--- Extracted records Enclosed Below ---
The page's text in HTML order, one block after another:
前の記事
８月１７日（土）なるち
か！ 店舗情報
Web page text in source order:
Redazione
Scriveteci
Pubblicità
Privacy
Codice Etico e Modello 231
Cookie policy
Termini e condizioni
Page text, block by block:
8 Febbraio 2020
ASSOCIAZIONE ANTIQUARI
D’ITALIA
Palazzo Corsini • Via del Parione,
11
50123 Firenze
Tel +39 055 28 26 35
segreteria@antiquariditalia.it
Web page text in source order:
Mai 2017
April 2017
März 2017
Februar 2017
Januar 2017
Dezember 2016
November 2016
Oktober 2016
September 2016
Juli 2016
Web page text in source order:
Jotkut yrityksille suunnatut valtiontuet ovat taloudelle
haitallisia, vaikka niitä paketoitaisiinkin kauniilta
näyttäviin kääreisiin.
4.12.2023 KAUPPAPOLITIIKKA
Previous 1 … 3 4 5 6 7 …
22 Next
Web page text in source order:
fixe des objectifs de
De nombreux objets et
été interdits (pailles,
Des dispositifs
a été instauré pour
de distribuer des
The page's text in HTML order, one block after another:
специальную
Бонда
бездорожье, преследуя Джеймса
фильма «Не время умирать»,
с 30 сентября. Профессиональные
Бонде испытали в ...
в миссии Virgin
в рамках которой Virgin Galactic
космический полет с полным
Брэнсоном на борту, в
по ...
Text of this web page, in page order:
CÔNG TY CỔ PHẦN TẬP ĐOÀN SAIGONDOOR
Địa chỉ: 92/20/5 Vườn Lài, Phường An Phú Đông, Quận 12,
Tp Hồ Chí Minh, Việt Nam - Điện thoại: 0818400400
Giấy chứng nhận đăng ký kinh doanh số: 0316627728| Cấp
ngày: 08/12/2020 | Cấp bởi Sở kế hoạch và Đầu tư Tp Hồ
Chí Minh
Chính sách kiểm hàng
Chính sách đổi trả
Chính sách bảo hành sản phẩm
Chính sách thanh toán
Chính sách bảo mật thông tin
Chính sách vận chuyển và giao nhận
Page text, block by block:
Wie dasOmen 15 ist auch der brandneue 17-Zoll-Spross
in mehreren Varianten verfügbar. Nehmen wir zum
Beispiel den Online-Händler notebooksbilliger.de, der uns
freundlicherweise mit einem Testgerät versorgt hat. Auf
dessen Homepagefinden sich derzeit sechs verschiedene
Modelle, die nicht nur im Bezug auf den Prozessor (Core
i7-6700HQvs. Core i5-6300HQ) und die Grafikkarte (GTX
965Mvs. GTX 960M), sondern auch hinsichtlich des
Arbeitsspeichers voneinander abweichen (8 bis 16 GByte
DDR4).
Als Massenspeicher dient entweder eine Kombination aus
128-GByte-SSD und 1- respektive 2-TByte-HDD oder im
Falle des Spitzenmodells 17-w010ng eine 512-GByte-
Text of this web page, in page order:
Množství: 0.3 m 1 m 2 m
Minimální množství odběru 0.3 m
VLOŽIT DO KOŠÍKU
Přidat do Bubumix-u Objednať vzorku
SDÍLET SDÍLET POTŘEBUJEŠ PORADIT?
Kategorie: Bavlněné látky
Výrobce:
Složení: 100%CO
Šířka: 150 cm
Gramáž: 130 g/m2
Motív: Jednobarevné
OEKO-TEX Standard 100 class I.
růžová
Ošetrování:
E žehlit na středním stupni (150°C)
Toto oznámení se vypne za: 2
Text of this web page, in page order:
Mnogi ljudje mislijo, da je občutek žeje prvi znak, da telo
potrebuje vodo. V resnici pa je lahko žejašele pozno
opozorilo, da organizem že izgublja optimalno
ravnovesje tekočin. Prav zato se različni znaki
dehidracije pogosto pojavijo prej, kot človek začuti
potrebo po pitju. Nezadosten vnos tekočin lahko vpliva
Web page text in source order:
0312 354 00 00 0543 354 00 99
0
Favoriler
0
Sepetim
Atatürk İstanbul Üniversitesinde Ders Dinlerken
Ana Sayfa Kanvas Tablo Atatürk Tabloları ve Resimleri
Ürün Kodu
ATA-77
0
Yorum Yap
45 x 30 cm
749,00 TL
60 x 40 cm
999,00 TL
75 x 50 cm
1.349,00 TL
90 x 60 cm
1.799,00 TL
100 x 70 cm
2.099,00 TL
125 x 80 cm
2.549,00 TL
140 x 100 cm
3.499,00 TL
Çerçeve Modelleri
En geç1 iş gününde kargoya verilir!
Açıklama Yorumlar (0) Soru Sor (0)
--- End of Enclosed Extracted records ---
## Problem requirements
Write all of the records out exactly, including every line.

## Exercise solution
The page's text in HTML order, one block after another:
前の記事
８月１７日（土）なるち
か！ 店舗情報
Web page text in source order:
Redazione
Scriveteci
Pubblicità
Privacy
Codice Etico e Modello 231
Cookie policy
Termini e condizioni
Page text, block by block:
8 Febbraio 2020
ASSOCIAZIONE ANTIQUARI
D’ITALIA
Palazzo Corsini • Via del Parione,
11
50123 Firenze
Tel +39 055 28 26 35
segreteria@antiquariditalia.it
Web page text in source order:
Mai 2017
April 2017
März 2017
Februar 2017
Januar 2017
Dezember 2016
November 2016
Oktober 2016
September 2016
Juli 2016
Web page text in source order:
Jotkut yrityksille suunnatut valtiontuet ovat taloudelle
haitallisia, vaikka niitä paketoitaisiinkin kauniilta
näyttäviin kääreisiin.
4.12.2023 KAUPPAPOLITIIKKA
Previous 1 … 3 4 5 6 7 …
22 Next
Web page text in source order:
fixe des objectifs de
De nombreux objets et
été interdits (pailles,
Des dispositifs
a été instauré pour
de distribuer des
The page's text in HTML order, one block after another:
специальную
Бонда
бездорожье, преследуя Джеймса
фильма «Не время умирать»,
с 30 сентября. Профессиональные
Бонде испытали в ...
в миссии Virgin
в рамках которой Virgin Galactic
космический полет с полным
Брэнсоном на борту, в
по ...
Text of this web page, in page order:
CÔNG TY CỔ PHẦN TẬP ĐOÀN SAIGONDOOR
Địa chỉ: 92/20/5 Vườn Lài, Phường An Phú Đông, Quận 12,
Tp Hồ Chí Minh, Việt Nam - Điện thoại: 0818400400
Giấy chứng nhận đăng ký kinh doanh số: 0316627728| Cấp
ngày: 08/12/2020 | Cấp bởi Sở kế hoạch và Đầu tư Tp Hồ
Chí Minh
Chính sách kiểm hàng
Chính sách đổi trả
Chính sách bảo hành sản phẩm
Chính sách thanh toán
Chính sách bảo mật thông tin
Chính sách vận chuyển và giao nhận
Page text, block by block:
Wie dasOmen 15 ist auch der brandneue 17-Zoll-Spross
in mehreren Varianten verfügbar. Nehmen wir zum
Beispiel den Online-Händler notebooksbilliger.de, der uns
freundlicherweise mit einem Testgerät versorgt hat. Auf
dessen Homepagefinden sich derzeit sechs verschiedene
Modelle, die nicht nur im Bezug auf den Prozessor (Core
i7-6700HQvs. Core i5-6300HQ) und die Grafikkarte (GTX
965Mvs. GTX 960M), sondern auch hinsichtlich des
Arbeitsspeichers voneinander abweichen (8 bis 16 GByte
DDR4).
Als Massenspeicher dient entweder eine Kombination aus
128-GByte-SSD und 1- respektive 2-TByte-HDD oder im
Falle des Spitzenmodells 17-w010ng eine 512-GByte-
Text of this web page, in page order:
Množství: 0.3 m 1 m 2 m
Minimální množství odběru 0.3 m
VLOŽIT DO KOŠÍKU
Přidat do Bubumix-u Objednať vzorku
SDÍLET SDÍLET POTŘEBUJEŠ PORADIT?
Kategorie: Bavlněné látky
Výrobce:
Složení: 100%CO
Šířka: 150 cm
Gramáž: 130 g/m2
Motív: Jednobarevné
OEKO-TEX Standard 100 class I.
růžová
Ošetrování:
E žehlit na středním stupni (150°C)
Toto oznámení se vypne za: 2
Text of this web page, in page order:
Mnogi ljudje mislijo, da je občutek žeje prvi znak, da telo
potrebuje vodo. V resnici pa je lahko žejašele pozno
opozorilo, da organizem že izgublja optimalno
ravnovesje tekočin. Prav zato se različni znaki
dehidracije pogosto pojavijo prej, kot človek začuti
potrebo po pitju. Nezadosten vnos tekočin lahko vpliva
Web page text in source order:
0312 354 00 00 0543 354 00 99
0
Favoriler
0
Sepetim
Atatürk İstanbul Üniversitesinde Ders Dinlerken
Ana Sayfa Kanvas Tablo Atatürk Tabloları ve Resimleri
Ürün Kodu
ATA-77
0
Yorum Yap
45 x 30 cm
749,00 TL
60 x 40 cm
999,00 TL
75 x 50 cm
1.349,00 TL
90 x 60 cm
1.799,00 TL
100 x 70 cm
2.099,00 TL
125 x 80 cm
2.549,00 TL
140 x 100 cm
3.499,00 TL
Çerçeve Modelleri
En geç1 iş gününde kargoya verilir!
Açıklama Yorumlar (0) Soru Sor (0)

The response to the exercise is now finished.